Shares of Intersect ENT (NASDAQ:XENT), a medical device company focused on products that treat ear, nose, and throat problems, were down 17% as of 11:50 a.m. EDT Wednesday. Investors can blame the plunge on mixed quarterly results and weak guidance.
Here's a look at the key numbers from the second quarter:
- Revenue grew 10% to $26.3 million. For context, Wall Street was expecting the company to post $28.2 million in revenue.
- Gross margin declined 600 basis points to 79%. The drop was blamed on the recent launch of the Sinuva Sinus Implant.
- Net loss was $4.2 million, or $0.14 per share. This was a few pennies better than the $0.17-per-share loss that market watchers were expecting.
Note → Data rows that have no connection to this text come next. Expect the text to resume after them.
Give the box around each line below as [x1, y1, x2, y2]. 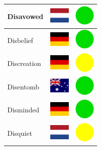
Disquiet [7, 128, 32, 138]
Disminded [7, 105, 40, 115]
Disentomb [7, 81, 40, 91]
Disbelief [7, 35, 33, 45]
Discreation [7, 58, 41, 68]
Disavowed [7, 11, 43, 21]
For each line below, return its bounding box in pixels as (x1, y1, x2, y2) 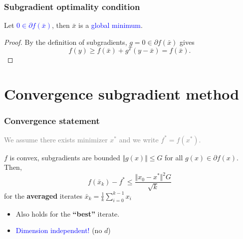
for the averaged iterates (4, 190, 83, 201)
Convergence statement (4, 115, 100, 127)
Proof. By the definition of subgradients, (4, 36, 127, 47)
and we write (119, 134, 159, 144)
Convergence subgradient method (4, 84, 240, 104)
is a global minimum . (78, 20, 143, 30)
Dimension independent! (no (15, 225, 102, 236)
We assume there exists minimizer (4, 134, 108, 144)
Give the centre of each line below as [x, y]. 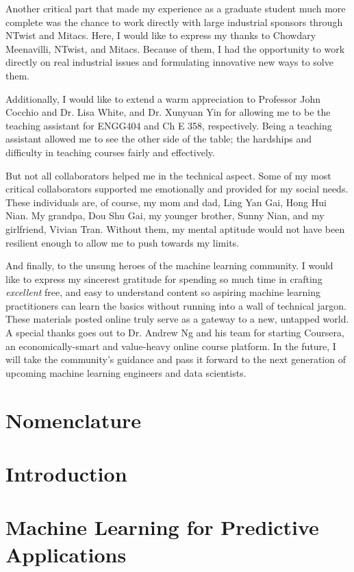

- Cash balance at quarter-end was $104.9 million.
If the mixed quarterly results weren't bad enough, management's guidance for the upcoming quarter and full year were also uninspiring:
- Revenue in the third quarter is projected to land between $23.8 million and $24.3 million. The midpoint of this range represents growth of 8% year over year. That's far below the $27.6 million in revenue that Wall Street was expecting.
- Full-year revenue is now expected to land between $106 million and $109 million. This represents a pullback from management's prior guidance range of $111 million to $116 million. It's also well shy of the $116.3 million in total revenue that market watchers were projecting.
Given the disappointing revenue growth and weak guidance, it's easy to understand why Intersect ENT stock is falling hard today.
CEO Lisa Earnhardt knew that this muted growth projection wasn't going to sit well with investors, so she did her best to project optimism about the business, stating: "We are meeting the challenges of the launch by taking action including expanding and leveraging the reimbursement hub and growing our sales and reimbursement teams. We remain convinced that Sinuva has a bright future and that, with these measures in place, we will be in a position to expand our launch and continue to grow Propel."
Intersect's stock has been sinking like a stone over the last two months, so it's possible that shares have gotten cheap enough to justify opening up a small position today even though growth is slowing down.
Personally, I continue to believe that long-term optimism is warranted, but the large deceleration in revenue growth is worrisome. For that reason, I think that looking elsewhere for more promising investment opportunities makes sense right now.